After Larion left Belloc alone in the engine room to retrieve the bombs, an oil line burst, sending an oil pipe into Belloc's face and killing him. Lamb, Larion, and some other crewmembers rushed to the engine room. Upon seeing Belloc dead, Larion assumed that one of the crew had figured out their plans and killed Belloc. Larion rushed from the scene, only to apparently kill himself in an accident with an airlock.

Once the ship arrived at the base, it fought in the war for months. It then returned to Earth for new crewmembers before heading back to the front. Eventually, the war ended, and the ship was repurposed. After five years transporting cargo, it crashed on a planetoid. The crew was killed, leaving the ship stranded. Months later, Lamb, who became a patrol inspector, found the ship. He talked about trouble brewing on Venus, and how he wanted to captain the ship again and fight the Venerians. After Lamb flew off to fetch a repair crew, the ship waited for Lamb's return, excitedly.

== Background ==

Before the publication of "I, Rocket", U.S. writer Ray Bradbury sold newspapers from a Los Angeles street corner during the day while trying to establish his reputation as a writer by composing short stories and poems in a library at night. Although he had already written over a hundred stories for various magazines before "I, Rocket" was published, his writing went virtually unnoticed by literary critics.

"I, Rocket" is the first submission of his to the science fiction magazine Amazing Stories that was accepted. It is also the longest science fiction story that Bradbury had written at the time.

== Analysis ==

In Amazing Stories, science fiction writer Jean Marie Stine stated that "I, Rocket" is the first story where "the viewpoint character and first-person narrator is a fully conscious, intelligent and aware spaceship". She speculated that the idea to write from a rocket ship's perspective may have ultimately come from Amazing Stories editor Raymond A. Palmer, stating that Palmer may have suggested the idea to Bradbury directly, or Bradbury may have been inspired by Eando Binder's short story "I, Robot", which was written from the perspective of a robot, and had been published in the January 1939 issue of Amazing Stories.

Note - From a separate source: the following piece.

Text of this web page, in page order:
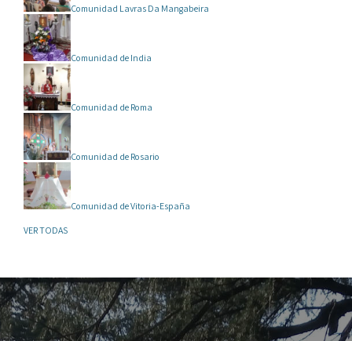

Stine noted that "I, Rocket" followed the pattern of many other stories by Bradbury: an otherworldly setting for a story that was focused on neither the mechanical nor the scientific, but rather on the human or humanlike attributes of the story's characters.

== Reception ==

"I, Rocket" is Bradbury's first story to be featured on the cover of a magazine. Stine considers this story to be the one that made Bradbury famous and established his reputation as a writer of science fiction.

The story won the 1945 Retro Hugo Award for Best Short Story in 2020.

== Publication history ==

"I, Rocket" was first published in the May 1944 issue of Amazing Stories. It was made freely available on the web site of Amazing Stories in 2014.

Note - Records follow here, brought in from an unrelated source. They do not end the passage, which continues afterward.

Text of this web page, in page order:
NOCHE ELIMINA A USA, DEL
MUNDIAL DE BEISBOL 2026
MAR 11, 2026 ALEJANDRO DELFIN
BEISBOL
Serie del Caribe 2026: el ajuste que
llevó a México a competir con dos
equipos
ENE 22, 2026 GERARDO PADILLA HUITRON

In 1953, a seven-page comic adaptation, illustrated by Al Williamson and Frank Frazetta, was published by EC Comics in Weird Fantasy #20. (Note: Comic Book Resources also credits Roy Krenkel as an illustrator.) The original artwork was put up for auction in 2019 and was expected to sell for between 60,000 and 80,000 USD. EC Comics also published comic adaptations of 24 other Bradbury stories during the early 1950s, all of which were collected and republished in Home to Stay!: The Complete Ray Bradbury EC Stories in 2022.